Repeat the listing exactly. Any picture in it should be left out of the copy.
• • •
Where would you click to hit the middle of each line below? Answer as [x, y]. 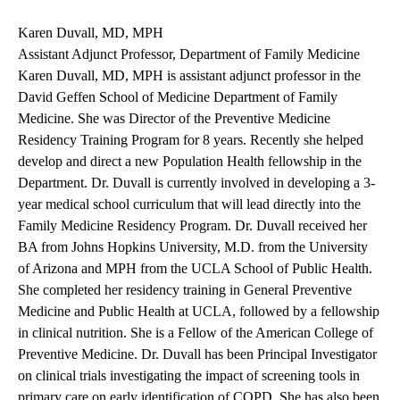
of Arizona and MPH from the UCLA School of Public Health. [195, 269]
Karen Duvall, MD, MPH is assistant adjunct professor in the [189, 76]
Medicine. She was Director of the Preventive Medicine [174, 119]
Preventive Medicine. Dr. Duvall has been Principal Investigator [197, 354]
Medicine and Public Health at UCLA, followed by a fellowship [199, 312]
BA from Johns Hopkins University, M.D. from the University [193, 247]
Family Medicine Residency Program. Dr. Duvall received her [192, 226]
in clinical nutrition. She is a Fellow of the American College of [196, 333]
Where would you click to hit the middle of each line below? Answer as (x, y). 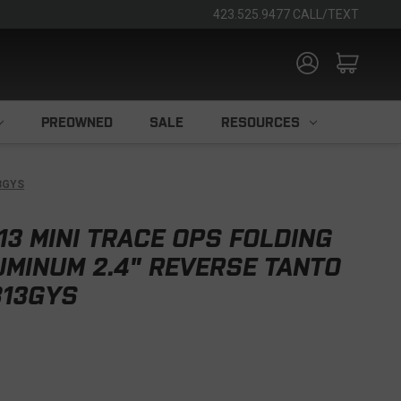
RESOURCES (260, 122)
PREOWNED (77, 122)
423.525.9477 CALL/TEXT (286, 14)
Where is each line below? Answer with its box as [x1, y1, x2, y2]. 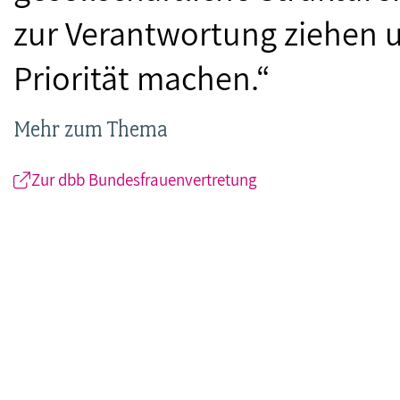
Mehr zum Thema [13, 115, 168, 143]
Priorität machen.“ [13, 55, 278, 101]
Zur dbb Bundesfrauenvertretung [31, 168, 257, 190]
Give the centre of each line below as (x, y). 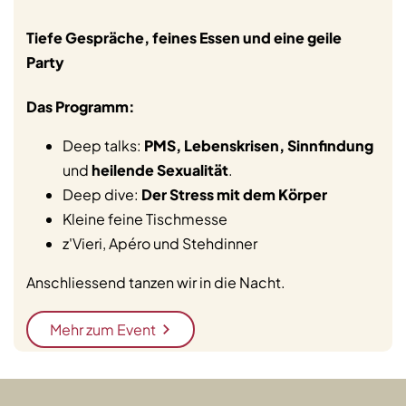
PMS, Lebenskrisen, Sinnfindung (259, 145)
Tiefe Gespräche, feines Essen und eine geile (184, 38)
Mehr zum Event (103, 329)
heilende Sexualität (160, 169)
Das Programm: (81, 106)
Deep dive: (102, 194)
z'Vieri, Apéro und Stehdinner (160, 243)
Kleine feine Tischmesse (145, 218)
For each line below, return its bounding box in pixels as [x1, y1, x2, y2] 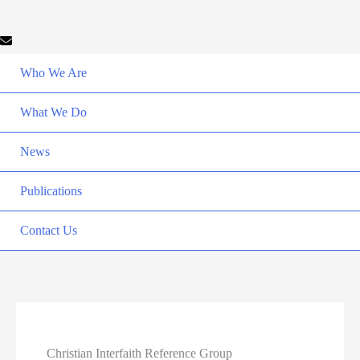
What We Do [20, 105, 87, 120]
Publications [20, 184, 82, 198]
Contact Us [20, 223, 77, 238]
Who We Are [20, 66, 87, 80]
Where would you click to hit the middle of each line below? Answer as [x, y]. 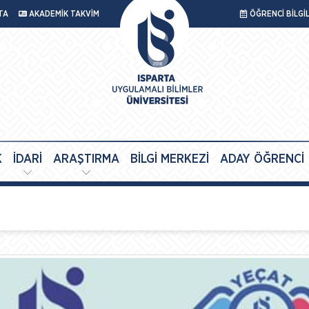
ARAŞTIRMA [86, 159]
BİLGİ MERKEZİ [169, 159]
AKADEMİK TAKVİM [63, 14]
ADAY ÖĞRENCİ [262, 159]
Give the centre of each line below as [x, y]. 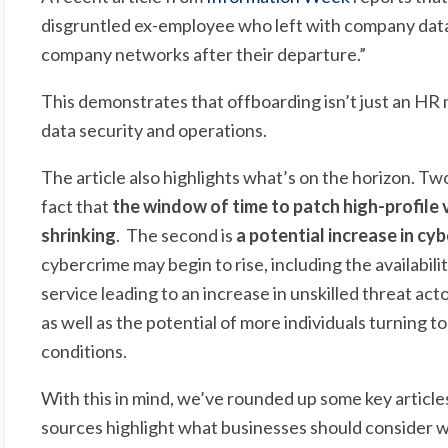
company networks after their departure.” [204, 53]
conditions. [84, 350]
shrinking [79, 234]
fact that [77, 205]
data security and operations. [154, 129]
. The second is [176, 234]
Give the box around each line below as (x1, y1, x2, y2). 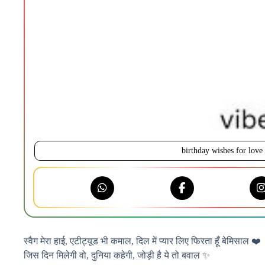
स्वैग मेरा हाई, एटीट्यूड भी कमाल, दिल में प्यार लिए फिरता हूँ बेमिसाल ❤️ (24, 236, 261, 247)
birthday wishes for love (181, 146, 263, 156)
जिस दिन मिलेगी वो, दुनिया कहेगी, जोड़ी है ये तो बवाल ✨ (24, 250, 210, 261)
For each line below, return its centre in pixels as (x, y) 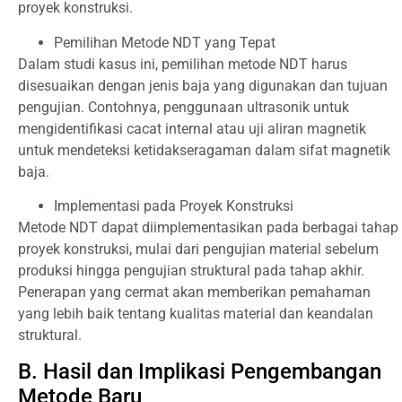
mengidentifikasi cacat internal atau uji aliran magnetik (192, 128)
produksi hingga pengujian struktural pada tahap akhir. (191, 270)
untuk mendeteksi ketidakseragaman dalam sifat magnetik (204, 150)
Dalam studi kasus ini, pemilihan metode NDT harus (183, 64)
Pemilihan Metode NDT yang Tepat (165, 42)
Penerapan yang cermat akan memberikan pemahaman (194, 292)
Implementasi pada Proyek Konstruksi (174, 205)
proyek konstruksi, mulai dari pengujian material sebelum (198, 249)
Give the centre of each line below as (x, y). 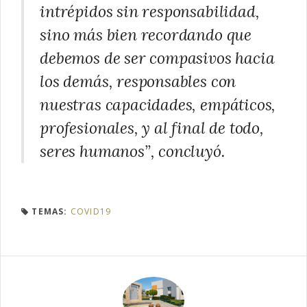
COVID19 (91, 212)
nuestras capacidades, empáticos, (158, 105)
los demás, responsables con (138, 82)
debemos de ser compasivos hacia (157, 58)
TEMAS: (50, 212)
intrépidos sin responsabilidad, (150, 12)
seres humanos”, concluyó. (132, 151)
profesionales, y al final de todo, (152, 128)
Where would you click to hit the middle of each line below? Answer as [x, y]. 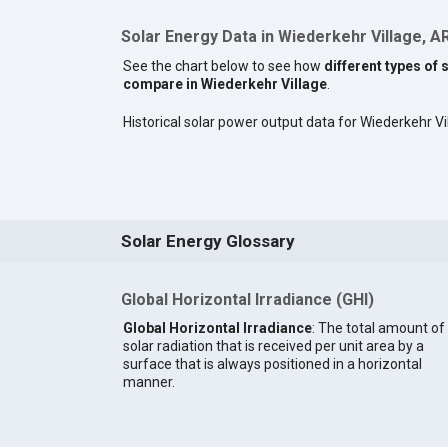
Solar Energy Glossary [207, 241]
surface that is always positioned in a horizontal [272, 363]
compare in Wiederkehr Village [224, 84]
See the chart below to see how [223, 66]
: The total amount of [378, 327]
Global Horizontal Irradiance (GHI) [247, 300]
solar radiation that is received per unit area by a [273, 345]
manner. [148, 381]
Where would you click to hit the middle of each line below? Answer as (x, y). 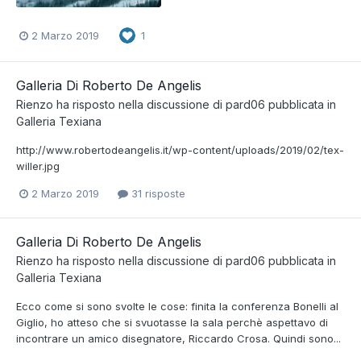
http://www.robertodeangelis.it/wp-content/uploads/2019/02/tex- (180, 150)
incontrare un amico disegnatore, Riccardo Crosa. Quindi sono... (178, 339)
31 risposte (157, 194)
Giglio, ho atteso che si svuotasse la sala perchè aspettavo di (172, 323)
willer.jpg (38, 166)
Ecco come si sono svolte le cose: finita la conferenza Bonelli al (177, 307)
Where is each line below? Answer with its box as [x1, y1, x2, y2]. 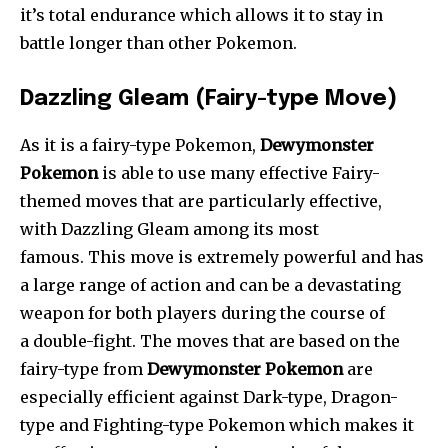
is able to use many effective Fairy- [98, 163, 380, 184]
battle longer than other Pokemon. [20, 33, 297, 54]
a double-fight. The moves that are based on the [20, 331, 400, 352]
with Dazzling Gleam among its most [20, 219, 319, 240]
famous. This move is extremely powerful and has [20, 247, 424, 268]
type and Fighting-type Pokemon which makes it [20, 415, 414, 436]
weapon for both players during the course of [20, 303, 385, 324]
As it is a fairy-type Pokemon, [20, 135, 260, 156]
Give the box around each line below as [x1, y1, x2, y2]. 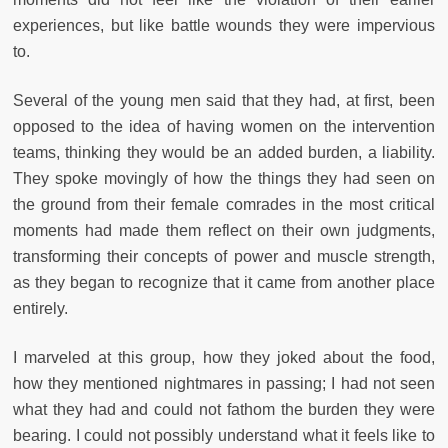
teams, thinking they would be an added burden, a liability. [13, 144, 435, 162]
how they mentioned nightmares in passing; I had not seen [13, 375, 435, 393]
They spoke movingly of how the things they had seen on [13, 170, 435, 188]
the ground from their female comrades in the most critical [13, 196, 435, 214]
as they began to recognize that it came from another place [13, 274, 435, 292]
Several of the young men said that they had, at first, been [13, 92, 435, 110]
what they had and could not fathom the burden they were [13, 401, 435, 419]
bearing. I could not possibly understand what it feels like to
• • •
Task response
Where would you click to hit the middle of each line below? Answer as [x, y]. 
of Arizona and MPH from the UCLA School of Public Health. [195, 269]
Karen Duvall, MD, MPH is assistant adjunct professor in the [189, 76]
Medicine. She was Director of the Preventive Medicine [174, 119]
Preventive Medicine. Dr. Duvall has been Principal Investigator [197, 354]
Medicine and Public Health at UCLA, followed by a fellowship [199, 312]
BA from Johns Hopkins University, M.D. from the University [193, 247]
Family Medicine Residency Program. Dr. Duvall received her [192, 226]
in clinical nutrition. She is a Fellow of the American College of [196, 333]
Where would you click to hit the middle of each line below? Answer as (x, y). 
RESOURCES (260, 122)
PREOWNED (77, 122)
423.525.9477 CALL/TEXT (286, 14)
Where is each line below? Answer with its box as [x1, y1, x2, y2]. 
Mehr zum Thema [13, 115, 168, 143]
Priorität machen.“ [13, 55, 278, 101]
Zur dbb Bundesfrauenvertretung [31, 168, 257, 190]
Give the centre of each line below as (x, y). 
PMS, Lebenskrisen, Sinnfindung (259, 145)
Tiefe Gespräche, feines Essen und eine geile (184, 38)
Mehr zum Event (103, 329)
heilende Sexualität (160, 169)
Das Programm: (81, 106)
Deep dive: (102, 194)
z'Vieri, Apéro und Stehdinner (160, 243)
Kleine feine Tischmesse (145, 218)
For each line below, return its bounding box in pixels as [x1, y1, x2, y2] 
What We Do [20, 105, 87, 120]
Publications [20, 184, 82, 198]
Contact Us [20, 223, 77, 238]
Who We Are [20, 66, 87, 80]
Where would you click to hit the middle of each line below? Answer as [x, y]. 
ARAŞTIRMA [86, 159]
BİLGİ MERKEZİ [169, 159]
AKADEMİK TAKVİM [63, 14]
ADAY ÖĞRENCİ [262, 159]
Give the centre of each line below as [x, y]. 
company networks after their departure.” [204, 53]
conditions. [84, 350]
shrinking [79, 234]
fact that [77, 205]
data security and operations. [154, 129]
. The second is [176, 234]
Give the box around each line below as (x1, y1, x2, y2). 
स्वैग मेरा हाई, एटीट्यूड भी कमाल, दिल में प्यार लिए फिरता हूँ बेमिसाल ❤️ (24, 236, 261, 247)
birthday wishes for love (181, 146, 263, 156)
जिस दिन मिलेगी वो, दुनिया कहेगी, जोड़ी है ये तो बवाल ✨ (24, 250, 210, 261)
For each line below, return its centre in pixels as (x, y) 
mengidentifikasi cacat internal atau uji aliran magnetik (192, 128)
produksi hingga pengujian struktural pada tahap akhir. (191, 270)
untuk mendeteksi ketidakseragaman dalam sifat magnetik (204, 150)
Dalam studi kasus ini, pemilihan metode NDT harus (183, 64)
Pemilihan Metode NDT yang Tepat (165, 42)
Penerapan yang cermat akan memberikan pemahaman (194, 292)
Implementasi pada Proyek Konstruksi (174, 205)
proyek konstruksi, mulai dari pengujian material sebelum (198, 249)
Give the centre of each line below as (x, y). 
COVID19 (91, 212)
nuestras capacidades, empáticos, (158, 105)
los demás, responsables con (138, 82)
debemos de ser compasivos hacia (157, 58)
TEMAS: (50, 212)
intrépidos sin responsabilidad, (150, 12)
seres humanos”, concluyó. (132, 151)
profesionales, y al final de todo, (152, 128)
Where would you click to hit the middle of each line below? Answer as [x, y]. 
Solar Energy Glossary [207, 241]
surface that is always positioned in a horizontal [272, 363]
compare in Wiederkehr Village [224, 84]
See the chart below to see how [223, 66]
: The total amount of [378, 327]
Global Horizontal Irradiance (GHI) [247, 300]
solar radiation that is received per unit area by a [273, 345]
manner. [148, 381]
Where would you click to hit the middle of each line below? Answer as (x, y). 
http://www.robertodeangelis.it/wp-content/uploads/2019/02/tex- (180, 150)
incontrare un amico disegnatore, Riccardo Crosa. Quindi sono... (178, 339)
31 risposte (157, 194)
Giglio, ho atteso che si svuotasse la sala perchè aspettavo di (172, 323)
willer.jpg (38, 166)
Ecco come si sono svolte le cose: finita la conferenza Bonelli al (177, 307)
Where is each line below? Answer with its box as [x1, y1, x2, y2]. 
is able to use many effective Fairy- [98, 163, 380, 184]
battle longer than other Pokemon. [20, 33, 297, 54]
a double-fight. The moves that are based on the [20, 331, 400, 352]
with Dazzling Gleam among its most [20, 219, 319, 240]
famous. This move is extremely powerful and has [20, 247, 424, 268]
type and Fighting-type Pokemon which makes it [20, 415, 414, 436]
weapon for both players during the course of [20, 303, 385, 324]
As it is a fairy-type Pokemon, [20, 135, 260, 156]
Give the box around each line below as [x1, y1, x2, y2]. 
teams, thinking they would be an added burden, a liability. [13, 144, 435, 162]
how they mentioned nightmares in passing; I had not seen [13, 375, 435, 393]
They spoke movingly of how the things they had seen on [13, 170, 435, 188]
the ground from their female comrades in the most critical [13, 196, 435, 214]
as they began to recognize that it came from another place [13, 274, 435, 292]
Several of the young men said that they had, at first, been [13, 92, 435, 110]
what they had and could not fathom the burden they were [13, 401, 435, 419]
bearing. I could not possibly understand what it feels like to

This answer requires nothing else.